─── EXTRACTED RECORDS

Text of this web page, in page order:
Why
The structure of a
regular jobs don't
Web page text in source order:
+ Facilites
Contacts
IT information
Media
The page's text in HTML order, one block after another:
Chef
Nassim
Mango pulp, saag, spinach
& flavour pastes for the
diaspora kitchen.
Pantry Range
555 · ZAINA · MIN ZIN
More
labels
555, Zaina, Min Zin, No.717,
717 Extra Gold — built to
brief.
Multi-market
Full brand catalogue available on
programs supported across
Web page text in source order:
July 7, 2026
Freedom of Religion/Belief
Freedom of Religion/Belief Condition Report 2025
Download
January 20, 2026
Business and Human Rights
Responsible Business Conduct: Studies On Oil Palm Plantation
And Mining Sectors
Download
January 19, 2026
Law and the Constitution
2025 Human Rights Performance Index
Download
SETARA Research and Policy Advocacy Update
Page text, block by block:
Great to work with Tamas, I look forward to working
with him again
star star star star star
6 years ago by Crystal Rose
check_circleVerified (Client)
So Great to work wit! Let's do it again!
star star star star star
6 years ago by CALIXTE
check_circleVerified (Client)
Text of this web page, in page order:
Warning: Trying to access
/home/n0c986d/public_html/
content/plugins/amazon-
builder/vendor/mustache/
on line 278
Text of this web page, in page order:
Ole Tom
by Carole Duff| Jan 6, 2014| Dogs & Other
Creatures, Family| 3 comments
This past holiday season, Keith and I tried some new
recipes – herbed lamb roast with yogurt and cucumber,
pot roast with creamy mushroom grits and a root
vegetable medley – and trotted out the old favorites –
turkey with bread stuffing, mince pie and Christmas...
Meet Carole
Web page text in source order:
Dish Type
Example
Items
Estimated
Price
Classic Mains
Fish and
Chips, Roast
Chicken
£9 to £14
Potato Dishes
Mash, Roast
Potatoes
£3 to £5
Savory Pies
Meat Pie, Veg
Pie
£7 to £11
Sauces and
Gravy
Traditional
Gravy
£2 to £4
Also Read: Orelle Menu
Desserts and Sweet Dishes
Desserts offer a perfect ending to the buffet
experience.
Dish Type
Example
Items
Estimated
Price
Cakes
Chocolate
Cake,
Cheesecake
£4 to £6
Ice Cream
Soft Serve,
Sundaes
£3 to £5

──────

TASK TO COMPLETE -
Copy, with no alteration, the line that contains "by Carole Duff| Jan 6, 2014| Dogs & Other" and each remaining line of the listing above.

ANSWER BOX -
by Carole Duff| Jan 6, 2014| Dogs & Other
Creatures, Family| 3 comments
This past holiday season, Keith and I tried some new
recipes – herbed lamb roast with yogurt and cucumber,
pot roast with creamy mushroom grits and a root
vegetable medley – and trotted out the old favorites –
turkey with bread stuffing, mince pie and Christmas...
Meet Carole
Web page text in source order:
Dish Type
Example
Items
Estimated
Price
Classic Mains
Fish and
Chips, Roast
Chicken
£9 to £14
Potato Dishes
Mash, Roast
Potatoes
£3 to £5
Savory Pies
Meat Pie, Veg
Pie
£7 to £11
Sauces and
Gravy
Traditional
Gravy
£2 to £4
Also Read: Orelle Menu
Desserts and Sweet Dishes
Desserts offer a perfect ending to the buffet
experience.
Dish Type
Example
Items
Estimated
Price
Cakes
Chocolate
Cake,
Cheesecake
£4 to £6
Ice Cream
Soft Serve,
Sundaes
£3 to £5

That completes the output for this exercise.